*** Opening Provided data ***

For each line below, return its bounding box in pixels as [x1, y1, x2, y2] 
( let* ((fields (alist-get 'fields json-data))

*** Closing Provided data ***
*** Opening Provided data ***

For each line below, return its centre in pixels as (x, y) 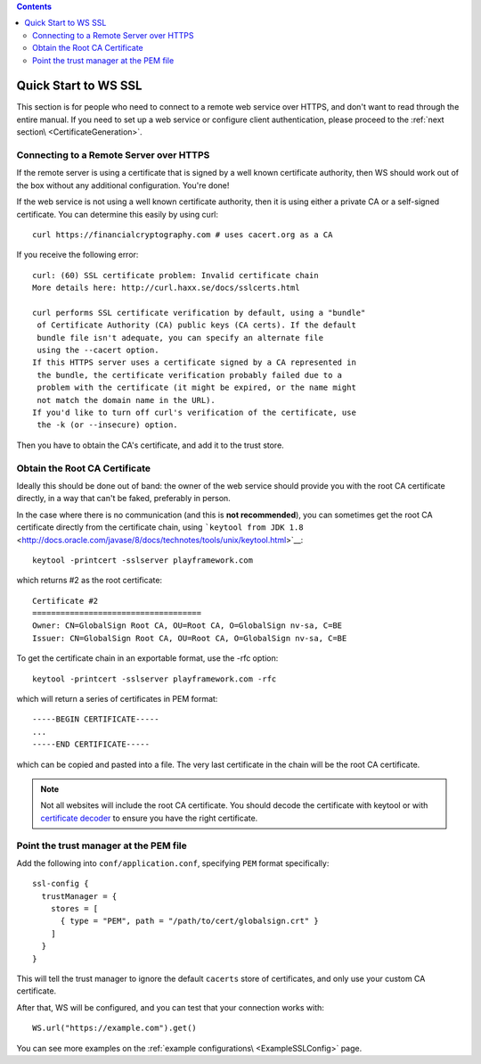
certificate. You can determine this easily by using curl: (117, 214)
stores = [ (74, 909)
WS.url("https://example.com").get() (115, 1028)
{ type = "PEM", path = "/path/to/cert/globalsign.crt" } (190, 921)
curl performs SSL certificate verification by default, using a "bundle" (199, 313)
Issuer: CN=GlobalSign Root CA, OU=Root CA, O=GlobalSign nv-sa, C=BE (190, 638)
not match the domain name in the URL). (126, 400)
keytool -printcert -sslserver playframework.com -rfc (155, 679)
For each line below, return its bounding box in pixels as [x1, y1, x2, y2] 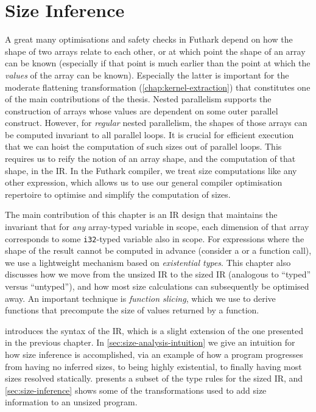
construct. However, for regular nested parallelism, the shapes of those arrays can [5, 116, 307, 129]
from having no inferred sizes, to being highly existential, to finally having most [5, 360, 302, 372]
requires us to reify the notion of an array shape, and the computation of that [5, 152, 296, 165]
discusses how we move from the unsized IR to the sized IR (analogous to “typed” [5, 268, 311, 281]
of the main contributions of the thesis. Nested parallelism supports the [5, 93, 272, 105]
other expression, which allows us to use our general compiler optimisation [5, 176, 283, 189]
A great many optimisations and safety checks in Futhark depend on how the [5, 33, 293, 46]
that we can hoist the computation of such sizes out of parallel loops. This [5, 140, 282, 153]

*** Closing Provided data ***

Assignment:
From the listing, please work out how many lines contain "that". Give the number only.

Output of the task:
2